Difficult to know what trace or other information I can add in the circumstances.
Attachments (12)
Change History (58)
comment:1 by , 6 years ago
comment:2 by , 6 years ago
1) yes, black screen == no messages
2) repeated boots repeat the effect
3) My nucleus is 14.104a (the (a) means the COPY command bug is fixed)
4) I will try with /monitor and see what messages there are
5) I do not have loop.add
comment:3 by , 6 years ago
More experiments seem to show it is a timing issue. With /monitor the system completes the boot (slowly!) without the boot process stops.
With /monitor on I see a fairly long delay when the Z: RAM setup using QSINIT is being initialised but on the other hand when I have removed QSSETUP.CMD altogether I still bet the same result (booting with /montior completes booting without stops).
I assume loop.add will add a delay; please suggest what might be a good value.
comment:4 by , 6 years ago
I should clarify. When I said "stopping with a black screen" I actually meant that the system stops with the last message output by CONFIG.SYS processing on a black background. So the system is failing to start the WPS screen.
The last message that I see (currently) is the one from FAT32 saying that the Unicode table for code 850 has been initialised.
comment:5 by , 6 years ago
That is, probably, cachef32.exe starting "f32mount.exe /a", and f32mount has been hanged, for some reason. I start f32mount synchronously, so it can pause CONFIG.SYS processing. Now I changed it to asynchronous starting, so it should not stop booting. Please try ftp://osfree.org/upload/fat32/test/fat32-0.10-r358-os2.zip and see. It's strange, of course, that it stops only with 14.104a retail kernel, and without the /monitor switch. Actually, some timing issues.
Loop.add is a new driver for mounting disk images to a drive letter. It does not cause any delays. Cachef32.exe now has two threads polling both fat32.ifs and loop.add, so I suspected that it blocks in loop.add (I needed to isolate problems inside loop.add or fat32.ifs)
comment:6 by , 6 years ago
R358 does not seem to help. It still stops in the same place when booting normally and boots fine with /monitor
comment:7 by , 6 years ago
r358 or the test I provided in "test" subdir? It is newer than r358.
ftp://osfree.org/upload/fat32/test/fat32-0.10-r358-os2.zip, and not the ftp://osfree.org/upload/fat32/fat32-0.10-r358-os2.zip
comment:9 by , 6 years ago
Hm, strange. Does r356 also hang at the same place?

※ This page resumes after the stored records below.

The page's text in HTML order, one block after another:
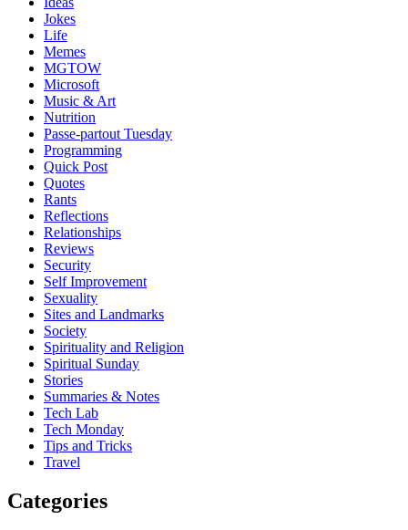
Jokes
Life
Memes
MGTOW
Microsoft
Music & Art
Nutrition
Passe-partout Tuesday
Programming
Quick Post
Quotes
Rants
Reflections
Relationships
Reviews
Security
Self Improvement
Sexuality
Sites and Landmarks
Society
Spirituality and Religion
Spiritual Sunday
Stories
Summaries & Notes
Tech Lab
Tech Monday
Tips and Tricks
Travel
Categories

What is a last good version?
comment:10 by , 6 years ago
I know that r316 works OK. I no longer have other old versions. please give me a pointer to download.
comment:11 by , 6 years ago
ftp://osfree.org/upload/fat32/ contains builds archive. If some version is missing, I can compile it for you, if you ask me. I suspect that this problem appeared between r356 and r357, so you need to try r356 first.

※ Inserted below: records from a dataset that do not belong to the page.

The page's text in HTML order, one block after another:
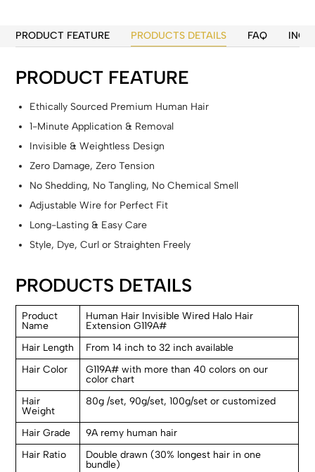
PRODUCT FEATURE PRODUCTS DETAILS FAQ
PRODUCT FEATURE
Ethically Sourced Premium Human Hair
1-Minute Application & Removal
Invisible & Weightless Design
Zero Damage, Zero Tension
No Shedding, No Tangling, No Chemical Smell
Adjustable Wire for Perfect Fit
Long-Lasting & Easy Care
Style, Dye, Curl or Straighten Freely
PRODUCTS DETAILS
Product
Name
Human Hair Invisible Wired Halo Hair
Extension G119A#
Hair Length
From 14 inch to 32 inch available
Hair Color
G119A# with more than 40 colors on our
color chart
Hair
Weight
80g /set, 90g/set, 100g/set or customized
Hair Grade
9A remy human hair
Hair Ratio
Double drawn (30% longest hair in one
bundle)
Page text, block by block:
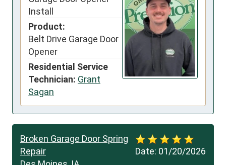
Install
Product:
Belt Drive Garage Door
Opener
Residential Service
Technician: Grant
Sagan
Date: 01/20/2026
Broken Garage Door Spring
Repair

comment:12 by , 6 years ago
I have done the binary search with the result that version R326 boots OK and version R329 does not. R327/328 are not in the archive.
comment:15 by , 6 years ago
Ok, so, the "guilty" revision is r328, where I first added the disk image mounting feature. I added a thread to CACHEF32.EXE polling the IFS for READ/WRITE/OPEN/CLOSE commands and executing them via QEMUIMG.DLL.

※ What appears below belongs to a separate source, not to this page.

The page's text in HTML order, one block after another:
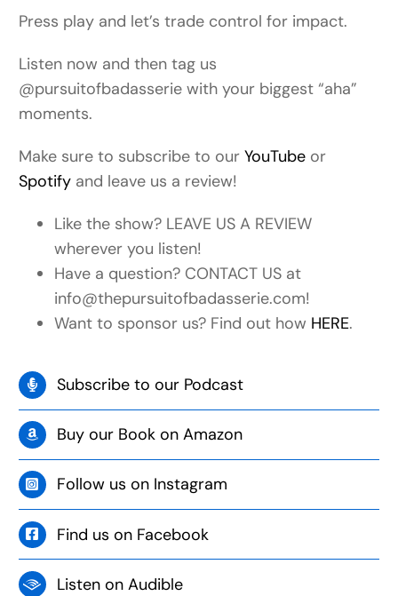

Does it boot successfully if you comment CACHEF32.EXE out? By the chance, didn't you forgot to put QEMUIMG.DLL in \os2\dll? It will not start without it.
PS: Is there any harderrors in popuplog.os2 regarding cachef32.exe during te boot?
comment:16 by , 6 years ago
I tried commenting out CACHEF32.EXE early in this process and it made no difference (though I havent tried it with R328).
I switch versions by
<bootdrive>: unzip <version zip file>
so everything should go in the right place.
Looking at the ZIPs, recent versions have DLL\QEMUIMG.DLL but R328/9 does not. However if any version put it there it would have stayed. I looked at POPUPLOG early in the process and there was nothing relevant (latest entry 6 May)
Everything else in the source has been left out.